Powdered goat's milk is fine to add to melt and pour base. Usually 1 teaspoon per pound of soap is all you need.


----------



## Khanjari (Dec 4, 2013)

I have never tried it. Let me know if you add it and how it turns out, Shivani


----------



## shivani (Dec 5, 2013)

I made CP with it only..rest is freezing..


----------



## shivani (Dec 5, 2013)

Here's it.


----------



## Khanjari (Dec 9, 2013)

Turned out great, Shivani! I like it.


----------



## judymoody (Dec 9, 2013)

shivani said:


> Hi!! I have got some goat's milk from a friend..i will make a cold process batch with it,and will still have some milk remaining..any suggestions how it can be utilised for other purpose or can it be used in m&p process??

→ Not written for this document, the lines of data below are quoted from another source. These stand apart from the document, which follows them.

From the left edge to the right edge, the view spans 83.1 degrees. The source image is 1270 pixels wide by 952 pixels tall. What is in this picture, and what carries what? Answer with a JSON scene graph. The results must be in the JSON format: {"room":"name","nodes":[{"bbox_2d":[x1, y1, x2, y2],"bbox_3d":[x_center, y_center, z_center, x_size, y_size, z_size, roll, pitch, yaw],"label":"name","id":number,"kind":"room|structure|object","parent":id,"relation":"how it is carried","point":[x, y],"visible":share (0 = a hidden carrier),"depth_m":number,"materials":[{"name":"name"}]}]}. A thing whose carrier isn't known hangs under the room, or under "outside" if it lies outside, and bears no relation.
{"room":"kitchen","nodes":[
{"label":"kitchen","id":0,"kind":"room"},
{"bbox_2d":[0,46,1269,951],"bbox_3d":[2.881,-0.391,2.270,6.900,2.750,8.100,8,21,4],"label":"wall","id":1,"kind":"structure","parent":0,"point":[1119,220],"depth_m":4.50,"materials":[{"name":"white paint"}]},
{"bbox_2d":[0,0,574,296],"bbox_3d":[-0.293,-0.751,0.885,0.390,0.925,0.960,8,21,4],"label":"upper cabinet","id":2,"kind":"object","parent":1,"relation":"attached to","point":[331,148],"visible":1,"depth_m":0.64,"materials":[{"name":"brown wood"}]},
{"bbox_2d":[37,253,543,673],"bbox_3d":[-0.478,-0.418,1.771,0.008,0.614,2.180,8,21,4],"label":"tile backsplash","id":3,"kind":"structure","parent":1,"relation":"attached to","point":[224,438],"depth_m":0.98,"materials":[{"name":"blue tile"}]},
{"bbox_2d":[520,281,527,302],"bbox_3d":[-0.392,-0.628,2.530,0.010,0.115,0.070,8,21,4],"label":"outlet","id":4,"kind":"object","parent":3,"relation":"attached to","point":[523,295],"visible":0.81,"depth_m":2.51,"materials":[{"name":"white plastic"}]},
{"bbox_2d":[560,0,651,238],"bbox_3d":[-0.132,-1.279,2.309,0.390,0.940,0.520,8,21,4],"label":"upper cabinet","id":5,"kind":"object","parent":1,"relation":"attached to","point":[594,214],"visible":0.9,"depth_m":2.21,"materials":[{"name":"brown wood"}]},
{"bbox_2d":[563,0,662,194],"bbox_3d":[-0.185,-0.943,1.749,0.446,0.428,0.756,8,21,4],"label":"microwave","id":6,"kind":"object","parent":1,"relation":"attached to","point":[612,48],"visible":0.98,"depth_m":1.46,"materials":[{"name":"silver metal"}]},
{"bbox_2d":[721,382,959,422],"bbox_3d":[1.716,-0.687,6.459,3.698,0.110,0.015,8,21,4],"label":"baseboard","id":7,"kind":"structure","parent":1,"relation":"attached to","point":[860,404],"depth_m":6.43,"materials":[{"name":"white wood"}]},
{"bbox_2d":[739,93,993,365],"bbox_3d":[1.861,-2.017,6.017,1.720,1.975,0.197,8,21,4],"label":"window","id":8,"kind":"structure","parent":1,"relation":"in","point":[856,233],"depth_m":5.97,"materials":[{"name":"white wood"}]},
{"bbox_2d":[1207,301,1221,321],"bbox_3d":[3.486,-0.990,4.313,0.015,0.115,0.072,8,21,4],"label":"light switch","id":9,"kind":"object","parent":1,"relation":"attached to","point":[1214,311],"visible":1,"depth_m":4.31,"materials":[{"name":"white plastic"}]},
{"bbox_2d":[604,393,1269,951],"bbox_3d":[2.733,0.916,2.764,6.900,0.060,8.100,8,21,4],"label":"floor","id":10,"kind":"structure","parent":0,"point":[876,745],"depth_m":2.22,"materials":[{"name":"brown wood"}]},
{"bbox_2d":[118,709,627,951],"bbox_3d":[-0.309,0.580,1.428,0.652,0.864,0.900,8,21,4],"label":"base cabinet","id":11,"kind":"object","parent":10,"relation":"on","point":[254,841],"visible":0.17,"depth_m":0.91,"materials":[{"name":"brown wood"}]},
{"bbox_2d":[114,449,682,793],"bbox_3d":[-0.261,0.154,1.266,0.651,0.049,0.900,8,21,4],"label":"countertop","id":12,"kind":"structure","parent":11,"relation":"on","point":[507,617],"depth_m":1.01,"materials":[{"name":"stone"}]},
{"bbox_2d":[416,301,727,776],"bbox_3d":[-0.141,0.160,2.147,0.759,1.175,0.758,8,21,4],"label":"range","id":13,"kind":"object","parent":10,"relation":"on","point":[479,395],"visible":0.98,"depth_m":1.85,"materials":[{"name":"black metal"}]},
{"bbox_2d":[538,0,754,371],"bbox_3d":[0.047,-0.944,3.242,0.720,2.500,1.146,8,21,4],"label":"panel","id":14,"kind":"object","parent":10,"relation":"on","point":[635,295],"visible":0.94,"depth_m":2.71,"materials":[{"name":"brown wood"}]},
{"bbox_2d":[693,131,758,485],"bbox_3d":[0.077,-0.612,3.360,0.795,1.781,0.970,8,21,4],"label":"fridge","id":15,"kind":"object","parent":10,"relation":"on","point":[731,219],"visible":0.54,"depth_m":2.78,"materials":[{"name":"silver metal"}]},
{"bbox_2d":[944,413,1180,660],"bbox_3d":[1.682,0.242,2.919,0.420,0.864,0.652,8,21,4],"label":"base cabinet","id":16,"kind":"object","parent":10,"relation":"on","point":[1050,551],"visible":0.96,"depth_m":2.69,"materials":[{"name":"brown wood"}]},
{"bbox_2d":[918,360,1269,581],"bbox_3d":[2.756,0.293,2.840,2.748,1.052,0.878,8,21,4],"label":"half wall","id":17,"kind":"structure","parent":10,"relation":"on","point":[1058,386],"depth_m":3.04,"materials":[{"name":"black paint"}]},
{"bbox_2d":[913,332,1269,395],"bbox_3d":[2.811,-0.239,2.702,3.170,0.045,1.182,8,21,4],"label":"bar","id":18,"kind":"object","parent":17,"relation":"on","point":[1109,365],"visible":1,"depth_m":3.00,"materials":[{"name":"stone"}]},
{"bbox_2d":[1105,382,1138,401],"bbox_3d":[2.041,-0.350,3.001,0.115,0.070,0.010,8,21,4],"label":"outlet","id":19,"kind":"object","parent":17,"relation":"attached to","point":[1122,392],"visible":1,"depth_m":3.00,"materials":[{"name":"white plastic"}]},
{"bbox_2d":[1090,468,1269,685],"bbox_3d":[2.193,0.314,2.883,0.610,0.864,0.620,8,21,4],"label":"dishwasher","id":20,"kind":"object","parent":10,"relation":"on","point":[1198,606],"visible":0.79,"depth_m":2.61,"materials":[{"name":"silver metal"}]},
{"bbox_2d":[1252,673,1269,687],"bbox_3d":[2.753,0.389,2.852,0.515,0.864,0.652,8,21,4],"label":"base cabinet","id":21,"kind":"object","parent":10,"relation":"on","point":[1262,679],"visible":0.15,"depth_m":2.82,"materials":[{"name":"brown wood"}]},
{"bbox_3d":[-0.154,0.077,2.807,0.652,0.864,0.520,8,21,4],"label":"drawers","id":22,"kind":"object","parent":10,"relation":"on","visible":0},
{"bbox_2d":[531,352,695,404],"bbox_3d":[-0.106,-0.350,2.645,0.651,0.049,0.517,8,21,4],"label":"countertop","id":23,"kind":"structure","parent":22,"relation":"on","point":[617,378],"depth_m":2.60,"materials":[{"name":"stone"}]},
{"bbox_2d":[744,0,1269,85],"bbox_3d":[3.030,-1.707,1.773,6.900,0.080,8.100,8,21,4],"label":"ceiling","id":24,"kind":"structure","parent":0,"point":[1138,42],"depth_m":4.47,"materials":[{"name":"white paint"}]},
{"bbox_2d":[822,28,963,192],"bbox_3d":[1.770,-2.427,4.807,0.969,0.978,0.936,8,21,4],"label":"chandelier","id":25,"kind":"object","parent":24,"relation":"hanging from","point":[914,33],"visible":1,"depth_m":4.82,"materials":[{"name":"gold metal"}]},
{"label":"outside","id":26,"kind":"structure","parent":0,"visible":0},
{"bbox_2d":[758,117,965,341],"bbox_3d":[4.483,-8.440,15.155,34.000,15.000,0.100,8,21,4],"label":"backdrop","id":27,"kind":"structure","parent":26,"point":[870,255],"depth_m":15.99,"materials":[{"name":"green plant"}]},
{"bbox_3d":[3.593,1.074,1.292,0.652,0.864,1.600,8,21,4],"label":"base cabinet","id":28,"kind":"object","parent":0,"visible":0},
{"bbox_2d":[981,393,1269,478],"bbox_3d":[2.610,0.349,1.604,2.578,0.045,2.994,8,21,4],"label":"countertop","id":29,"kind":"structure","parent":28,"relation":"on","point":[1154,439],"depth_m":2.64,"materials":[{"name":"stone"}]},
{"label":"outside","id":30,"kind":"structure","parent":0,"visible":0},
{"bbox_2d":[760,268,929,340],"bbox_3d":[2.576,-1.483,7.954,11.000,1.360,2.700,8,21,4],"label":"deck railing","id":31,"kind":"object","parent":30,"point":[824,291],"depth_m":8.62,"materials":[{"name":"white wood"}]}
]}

I don't do M&P but from my reading, I believe that fresh ingredients would spoil if added to M&P soap.  This is not the case in CP.  I'm glad you went that route.  Your soap is lovely.


----------



## shivani (Dec 10, 2013)

Thank you!!  this is the one made with remaining milk.


----------



## Derpina Bubbles (Dec 10, 2013)

Shivani they look absolutely gorgeous. The 2nd batch has me craving caramel. How did you get that swirl effect in the 2nd batch?


----------



## shivani (Dec 10, 2013)

Thanx derpina!! I separated the batter in two at medium trace..one was plain,one brown..then I poured the layers one after other in a U pattern..then swirled also in  U pattern,first diagonal from one side,then the opp side..i hope u understood.


----------



## shivani (Dec 10, 2013)

I think I made it complicated..simply,zigzag one after other,the in 8 pattern swirl diaogonaly from both sides.


----------



## seven (Dec 24, 2013)

I just remember, i made a small batch of mp base a while ago. And in my true clueless style, added fresh gm to it. I just looked and it was fine (surprisingly). No mold growth/funky stuff that the eyes can see. I think the batch is a couple of months old. Am gonna cut a piece and take it to the shower, and let the rest sit to age.


----------



## shivani (Dec 26, 2013)

Ok..that means you make your own m&p base..bt did u try it in premade base?


----------



## seven (Dec 26, 2013)

shivani said:


> Ok..that means you make your own m&p base..bt did u try it in premade base?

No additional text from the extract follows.